→ What you need to do: Write out the records word for word, with no pictures.

→ Records to process:
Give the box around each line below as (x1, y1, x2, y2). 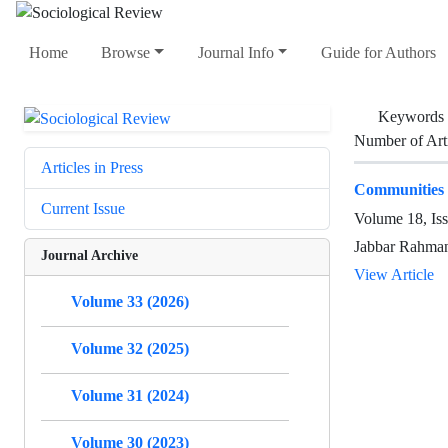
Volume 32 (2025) (71, 338, 189, 358)
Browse (101, 43, 151, 63)
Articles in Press (41, 157, 143, 177)
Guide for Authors (320, 43, 436, 63)
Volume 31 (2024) (71, 385, 189, 405)
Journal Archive (41, 245, 138, 263)
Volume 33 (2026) (71, 291, 189, 311)
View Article (354, 264, 434, 284)
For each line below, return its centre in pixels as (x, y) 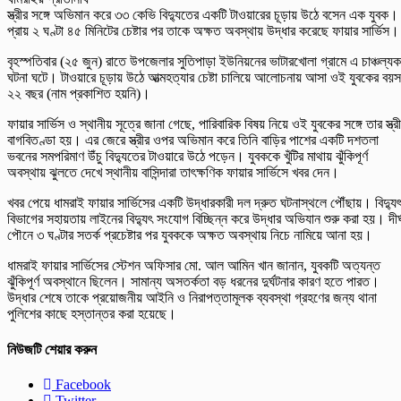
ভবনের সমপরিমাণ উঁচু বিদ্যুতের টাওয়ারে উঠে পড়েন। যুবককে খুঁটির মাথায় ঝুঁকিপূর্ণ (188, 157)
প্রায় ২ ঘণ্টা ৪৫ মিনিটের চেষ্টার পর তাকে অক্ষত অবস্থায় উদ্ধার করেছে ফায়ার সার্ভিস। (203, 31)
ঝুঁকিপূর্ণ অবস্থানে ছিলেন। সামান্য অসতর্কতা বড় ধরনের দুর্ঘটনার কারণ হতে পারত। (193, 282)
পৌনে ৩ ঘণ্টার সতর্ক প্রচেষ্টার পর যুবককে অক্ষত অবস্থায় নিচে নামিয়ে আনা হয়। (190, 235)
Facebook (81, 384)
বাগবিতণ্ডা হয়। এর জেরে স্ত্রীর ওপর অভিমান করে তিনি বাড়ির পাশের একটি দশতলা (193, 141)
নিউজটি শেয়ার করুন (52, 349)
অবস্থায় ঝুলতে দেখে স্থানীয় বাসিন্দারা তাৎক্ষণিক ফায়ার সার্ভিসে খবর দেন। (173, 173)
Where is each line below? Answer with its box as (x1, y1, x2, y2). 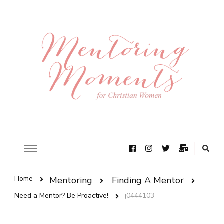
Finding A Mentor (112, 174, 184, 187)
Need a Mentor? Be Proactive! (14, 190, 108, 200)
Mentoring (49, 174, 92, 187)
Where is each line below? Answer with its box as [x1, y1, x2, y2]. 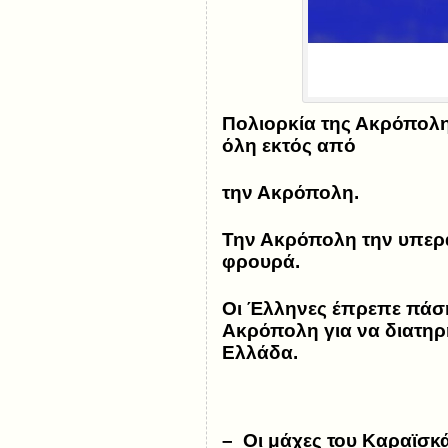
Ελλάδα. [221, 342, 298, 364]
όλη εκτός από [221, 134, 361, 156]
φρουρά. [221, 251, 300, 273]
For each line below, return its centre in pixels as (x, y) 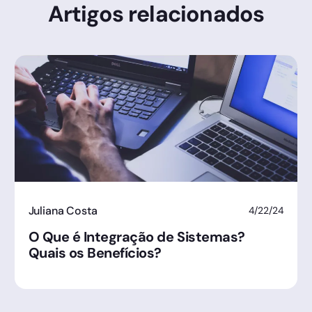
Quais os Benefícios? (95, 253)
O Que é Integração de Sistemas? (136, 237)
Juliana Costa (63, 211)
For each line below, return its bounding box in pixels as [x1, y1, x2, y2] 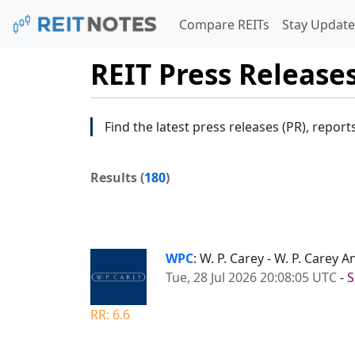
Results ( [90, 168, 144, 186]
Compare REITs [178, 15, 269, 33]
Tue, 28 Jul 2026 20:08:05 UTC [166, 268, 337, 286]
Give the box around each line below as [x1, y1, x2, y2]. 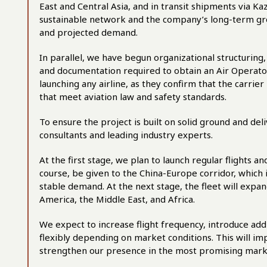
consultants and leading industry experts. [39, 129, 213, 141]
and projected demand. [39, 26, 138, 38]
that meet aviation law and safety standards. [39, 91, 226, 103]
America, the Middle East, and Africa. [39, 193, 195, 205]
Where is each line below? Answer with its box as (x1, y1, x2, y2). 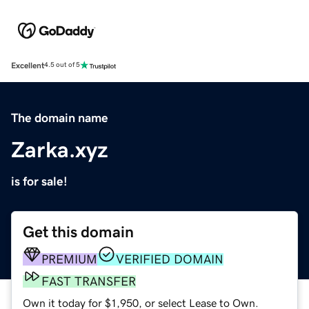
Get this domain (23, 223, 134, 240)
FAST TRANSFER (41, 275, 136, 288)
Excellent (11, 61, 44, 70)
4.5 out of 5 (44, 61, 80, 69)
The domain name (11, 111, 108, 124)
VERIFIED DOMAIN (116, 252, 223, 266)
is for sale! (11, 175, 68, 188)
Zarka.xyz (11, 138, 108, 161)
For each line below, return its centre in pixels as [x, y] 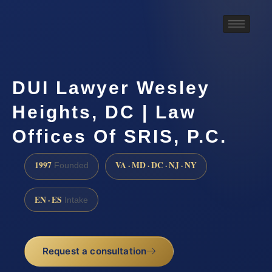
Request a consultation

→ Result of this task:
Give the box around each line below as (x1, y1, x2, y2). 
Volume 32 (2025) (71, 338, 189, 358)
Browse (101, 43, 151, 63)
Articles in Press (41, 157, 143, 177)
Guide for Authors (320, 43, 436, 63)
Volume 31 (2024) (71, 385, 189, 405)
Journal Archive (41, 245, 138, 263)
Volume 33 (2026) (71, 291, 189, 311)
View Article (354, 264, 434, 284)
For each line below, return its centre in pixels as (x, y) 
ভবনের সমপরিমাণ উঁচু বিদ্যুতের টাওয়ারে উঠে পড়েন। যুবককে খুঁটির মাথায় ঝুঁকিপূর্ণ (188, 157)
প্রায় ২ ঘণ্টা ৪৫ মিনিটের চেষ্টার পর তাকে অক্ষত অবস্থায় উদ্ধার করেছে ফায়ার সার্ভিস। (203, 31)
ঝুঁকিপূর্ণ অবস্থানে ছিলেন। সামান্য অসতর্কতা বড় ধরনের দুর্ঘটনার কারণ হতে পারত। (193, 282)
পৌনে ৩ ঘণ্টার সতর্ক প্রচেষ্টার পর যুবককে অক্ষত অবস্থায় নিচে নামিয়ে আনা হয়। (190, 235)
Facebook (81, 384)
বাগবিতণ্ডা হয়। এর জেরে স্ত্রীর ওপর অভিমান করে তিনি বাড়ির পাশের একটি দশতলা (193, 141)
নিউজটি শেয়ার করুন (52, 349)
অবস্থায় ঝুলতে দেখে স্থানীয় বাসিন্দারা তাৎক্ষণিক ফায়ার সার্ভিসে খবর দেন। (173, 173)
Where is each line below? Answer with its box as (x1, y1, x2, y2). 
Finding A Mentor (112, 174, 184, 187)
Need a Mentor? Be Proactive! (14, 190, 108, 200)
Mentoring (49, 174, 92, 187)
Where is each line below? Answer with its box as [x1, y1, x2, y2]. 
Ελλάδα. [221, 342, 298, 364]
όλη εκτός από [221, 134, 361, 156]
φρουρά. [221, 251, 300, 273]
For each line below, return its centre in pixels as (x, y) 
Quais os Benefícios? (95, 253)
O Que é Integração de Sistemas? (136, 237)
Juliana Costa (63, 211)
For each line below, return its bounding box in pixels as [x1, y1, x2, y2] 
Results ( [90, 168, 144, 186]
Compare REITs [178, 15, 269, 33]
Tue, 28 Jul 2026 20:08:05 UTC [166, 268, 337, 286]
Give the box around each line below as [x1, y1, x2, y2]. 
consultants and leading industry experts. [39, 129, 213, 141]
and projected demand. [39, 26, 138, 38]
that meet aviation law and safety standards. [39, 91, 226, 103]
America, the Middle East, and Africa. [39, 193, 195, 205]
Where is each line below? Answer with its box as (x1, y1, x2, y2). 
Get this domain (23, 223, 134, 240)
FAST TRANSFER (41, 275, 136, 288)
Excellent (11, 61, 44, 70)
4.5 out of 5 (44, 61, 80, 69)
The domain name (11, 111, 108, 124)
VERIFIED DOMAIN (116, 252, 223, 266)
is for sale! (11, 175, 68, 188)
Zarka.xyz (11, 138, 108, 161)
For each line below, return its centre in pixels as [x, y] 
Request a consultation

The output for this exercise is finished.